Pursuing to excel in algorithmic roles, esp in LMMs application.
2024 Fall students for MS in Computer Science at University of Wisconsin - Madison.
View My LinkedIn Profile
This project was initiated to harness the power of web-crawled competitor data, utilizing sophisticated data warehousing and predictive analytics technologies to enhance our strategic decision-making capabilities. As a Big Data Product Manager, I led the development and implementation of a comprehensive data management framework that not only addressed data integrity but also supported advanced applications in competitive analysis and sales forecasting.
Our objectives:
to create a robust data warehouse architecture capable of accommodating trillions of data points from competitor websites, to cleanse and maintain high data quality against anti-crawling measures, and to develop predictive models that accurately forecast daily sales.

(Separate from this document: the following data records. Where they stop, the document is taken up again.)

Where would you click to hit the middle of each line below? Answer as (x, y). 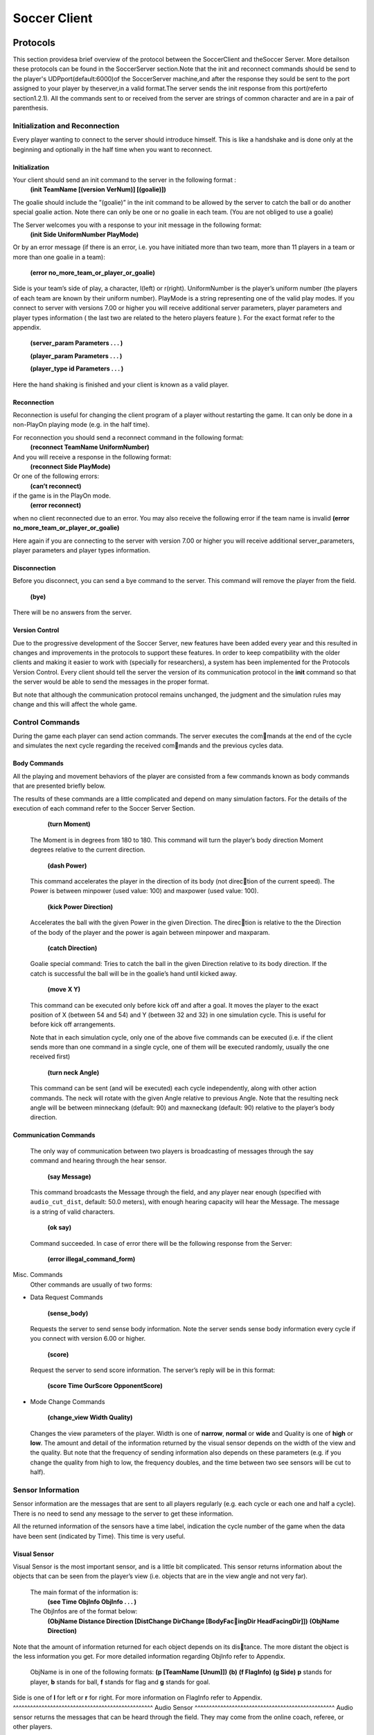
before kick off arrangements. (73, 1024)
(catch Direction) (72, 948)
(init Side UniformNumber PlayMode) (84, 234)
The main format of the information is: (84, 1592)
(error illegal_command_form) (91, 1259)
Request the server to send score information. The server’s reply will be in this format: (153, 1370)
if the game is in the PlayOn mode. (62, 496)
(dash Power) (67, 865)
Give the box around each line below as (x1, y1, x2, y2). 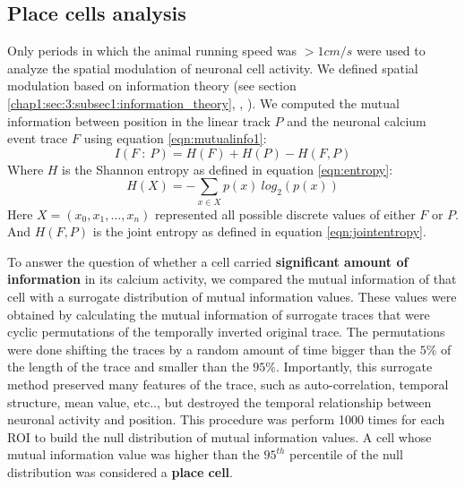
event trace (7, 129, 68, 148)
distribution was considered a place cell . (7, 463, 233, 481)
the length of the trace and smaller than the (7, 357, 249, 376)
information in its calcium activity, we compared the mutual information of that (7, 269, 457, 288)
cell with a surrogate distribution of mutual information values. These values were (7, 287, 457, 306)
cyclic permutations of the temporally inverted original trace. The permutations (7, 322, 445, 341)
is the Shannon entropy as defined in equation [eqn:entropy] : (62, 159, 393, 178)
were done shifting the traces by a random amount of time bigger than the (7, 339, 417, 358)

Data Governance: Successfully managed trillions of data points collected through web scraping from three competitor websites. Implemented robust data cleaning processes to tackle issues from anti-crawling mechanisms, maintaining data quality accuracy within 97%.

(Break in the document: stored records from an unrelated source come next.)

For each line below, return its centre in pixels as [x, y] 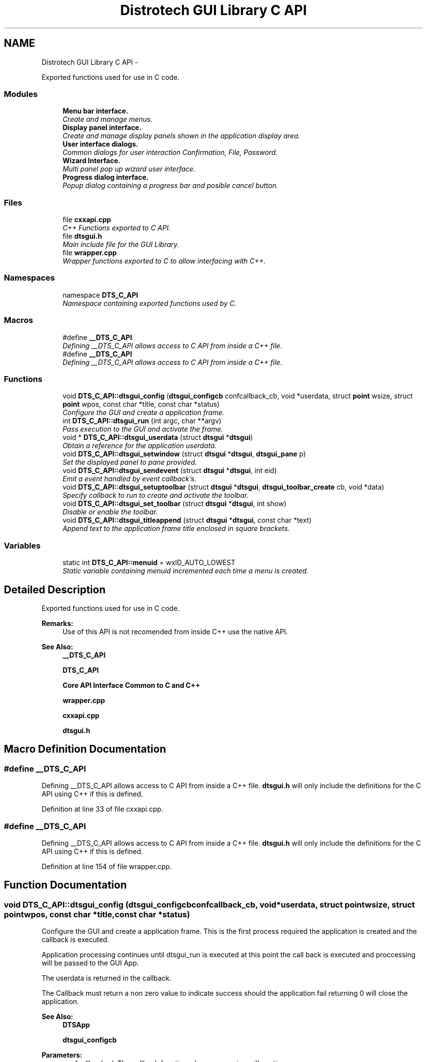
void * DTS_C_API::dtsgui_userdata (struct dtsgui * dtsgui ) [158, 437]
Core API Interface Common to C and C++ [131, 685]
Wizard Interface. [91, 161]
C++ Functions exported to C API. [116, 228]
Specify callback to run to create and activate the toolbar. [155, 495]
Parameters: [62, 1055]
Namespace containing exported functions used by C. [150, 303]
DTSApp [76, 1025]
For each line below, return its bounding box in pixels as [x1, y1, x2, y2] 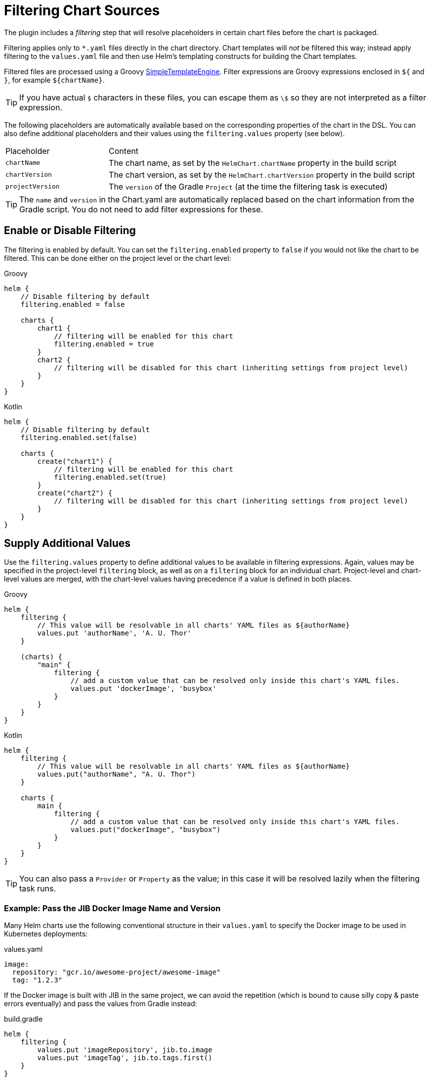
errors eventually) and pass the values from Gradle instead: [4, 999, 197, 1008]
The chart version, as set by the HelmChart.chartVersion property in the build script [109, 169, 415, 180]
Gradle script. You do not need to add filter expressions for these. [19, 204, 263, 214]
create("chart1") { [37, 457, 113, 465]
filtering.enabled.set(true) [54, 473, 167, 481]
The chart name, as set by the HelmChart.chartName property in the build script [109, 157, 397, 168]
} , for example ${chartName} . [4, 75, 105, 84]
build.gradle [4, 1015, 43, 1024]

Data Warehouse Architecture: Redesigned and scaled our Hadoop Hive data architecture, which included developing and implementing backup strategies that enhanced data repair efficiency by 30%.
Sales Forecasting: Developed and deployed an ARMA model to forecast daily sales accurately, achieving an annual revenue prediction accuracy within 5%.
Graph Search Service: Overhauled our Kafka-based CV service, improving the completeness of our data matching capabilities from 63% to 99%. I also integrated a Milvus vector database with ResNet models to boost the accuracy of our product matching feature from 78% to 83%.
Hadoop Hive: Utilized for scalable data warehousing solutions, supporting vast amounts of structured and semi-structured data.
SQL and Kafka: Employed for data manipulation and real-time data processing to handle massive datasets efficiently.
ARMA Model: Applied for predictive analytics to forecast sales trends based on historical data.